• [What is expected]: Pictures are to be left out, and every entry repeated exactly.

• [Source records]:
= Beginning of Section =

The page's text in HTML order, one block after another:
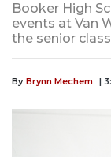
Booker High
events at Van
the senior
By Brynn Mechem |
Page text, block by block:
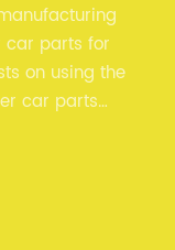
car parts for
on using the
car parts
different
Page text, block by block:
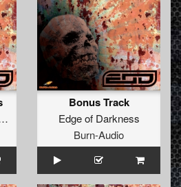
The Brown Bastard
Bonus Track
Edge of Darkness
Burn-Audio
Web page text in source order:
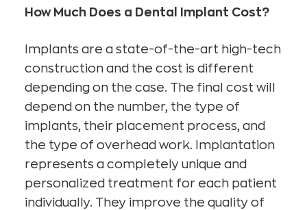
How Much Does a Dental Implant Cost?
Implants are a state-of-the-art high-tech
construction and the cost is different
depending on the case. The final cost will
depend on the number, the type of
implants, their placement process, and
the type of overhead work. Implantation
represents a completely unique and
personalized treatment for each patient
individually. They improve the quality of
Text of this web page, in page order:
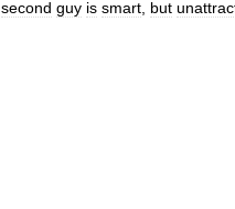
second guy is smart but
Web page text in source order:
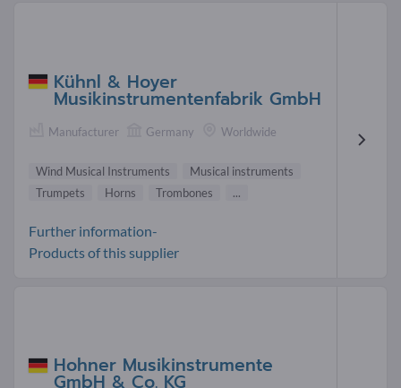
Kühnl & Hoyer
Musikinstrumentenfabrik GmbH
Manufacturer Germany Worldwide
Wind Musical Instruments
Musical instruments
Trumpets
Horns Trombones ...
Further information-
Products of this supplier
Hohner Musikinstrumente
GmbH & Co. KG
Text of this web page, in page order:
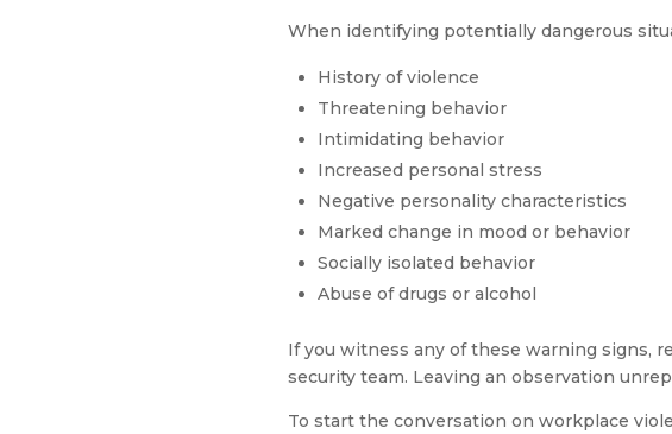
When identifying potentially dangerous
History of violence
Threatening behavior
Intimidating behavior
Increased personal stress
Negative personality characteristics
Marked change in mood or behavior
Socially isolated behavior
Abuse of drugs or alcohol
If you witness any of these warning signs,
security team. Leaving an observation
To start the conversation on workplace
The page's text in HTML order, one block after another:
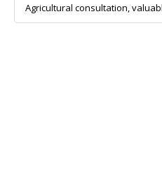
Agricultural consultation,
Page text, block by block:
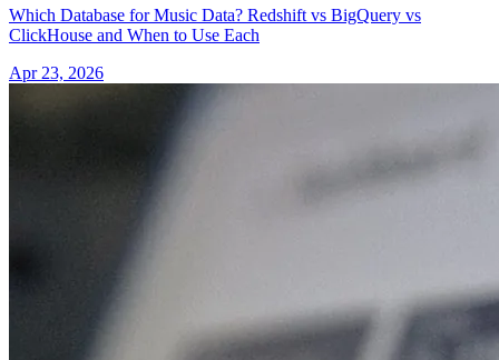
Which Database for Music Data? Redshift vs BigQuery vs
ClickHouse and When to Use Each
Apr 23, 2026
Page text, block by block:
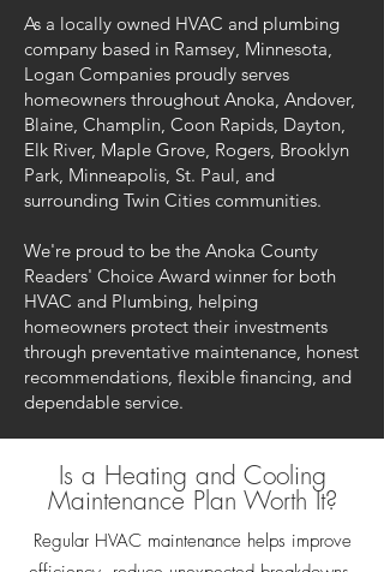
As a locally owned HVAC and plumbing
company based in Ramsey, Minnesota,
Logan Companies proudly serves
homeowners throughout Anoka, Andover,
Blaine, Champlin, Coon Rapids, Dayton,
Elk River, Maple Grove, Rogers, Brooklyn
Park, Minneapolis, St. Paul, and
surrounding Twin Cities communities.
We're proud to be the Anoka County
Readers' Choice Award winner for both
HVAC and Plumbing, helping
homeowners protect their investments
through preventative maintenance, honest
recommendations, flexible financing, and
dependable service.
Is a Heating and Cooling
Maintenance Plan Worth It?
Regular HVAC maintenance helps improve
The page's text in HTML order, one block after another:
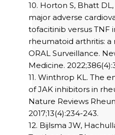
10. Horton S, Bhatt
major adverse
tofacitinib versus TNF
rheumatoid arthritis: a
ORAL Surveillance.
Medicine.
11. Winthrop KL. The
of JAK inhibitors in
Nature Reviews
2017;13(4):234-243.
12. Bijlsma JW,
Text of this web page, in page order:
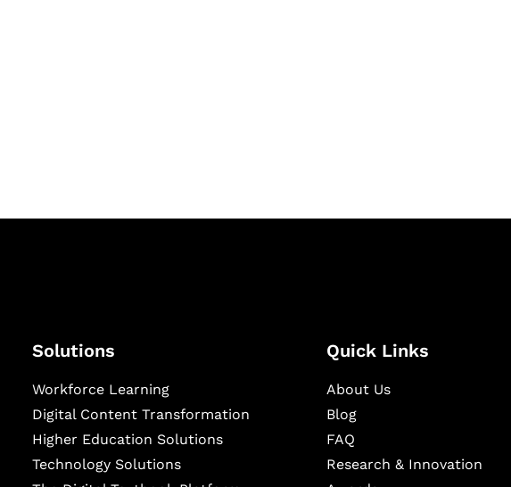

= End of Section =

• [Response box]:
The page's text in HTML order, one block after another:
Booker High
events at Van
the senior
By Brynn Mechem |
Page text, block by block:
car parts for
on using the
car parts
different
Page text, block by block:
The Brown Bastard
Bonus Track
Edge of Darkness
Burn-Audio
Web page text in source order:
How Much Does a Dental Implant Cost?
Implants are a state-of-the-art high-tech
construction and the cost is different
depending on the case. The final cost will
depend on the number, the type of
implants, their placement process, and
the type of overhead work. Implantation
represents a completely unique and
personalized treatment for each patient
individually. They improve the quality of
Text of this web page, in page order:
second guy is smart but
Web page text in source order:
Kühnl & Hoyer
Musikinstrumentenfabrik GmbH
Manufacturer Germany Worldwide
Wind Musical Instruments
Musical instruments
Trumpets
Horns Trombones ...
Further information-
Products of this supplier
Hohner Musikinstrumente
GmbH & Co. KG
Text of this web page, in page order:
When identifying potentially dangerous
History of violence
Threatening behavior
Intimidating behavior
Increased personal stress
Negative personality characteristics
Marked change in mood or behavior
Socially isolated behavior
Abuse of drugs or alcohol
If you witness any of these warning signs,
security team. Leaving an observation
To start the conversation on workplace
The page's text in HTML order, one block after another:
Agricultural consultation,
Page text, block by block:
Which Database for Music Data? Redshift vs BigQuery vs
ClickHouse and When to Use Each
Apr 23, 2026
Page text, block by block:
As a locally owned HVAC and plumbing
company based in Ramsey, Minnesota,
Logan Companies proudly serves
homeowners throughout Anoka, Andover,
Blaine, Champlin, Coon Rapids, Dayton,
Elk River, Maple Grove, Rogers, Brooklyn
Park, Minneapolis, St. Paul, and
surrounding Twin Cities communities.
We're proud to be the Anoka County
Readers' Choice Award winner for both
HVAC and Plumbing, helping
homeowners protect their investments
through preventative maintenance, honest
recommendations, flexible financing, and
dependable service.
Is a Heating and Cooling
Maintenance Plan Worth It?
Regular HVAC maintenance helps improve
The page's text in HTML order, one block after another:
10. Horton S, Bhatt
major adverse
tofacitinib versus TNF
rheumatoid arthritis: a
ORAL Surveillance.
Medicine.
11. Winthrop KL. The
of JAK inhibitors in
Nature Reviews
2017;13(4):234-243.
12. Bijlsma JW,
Text of this web page, in page order:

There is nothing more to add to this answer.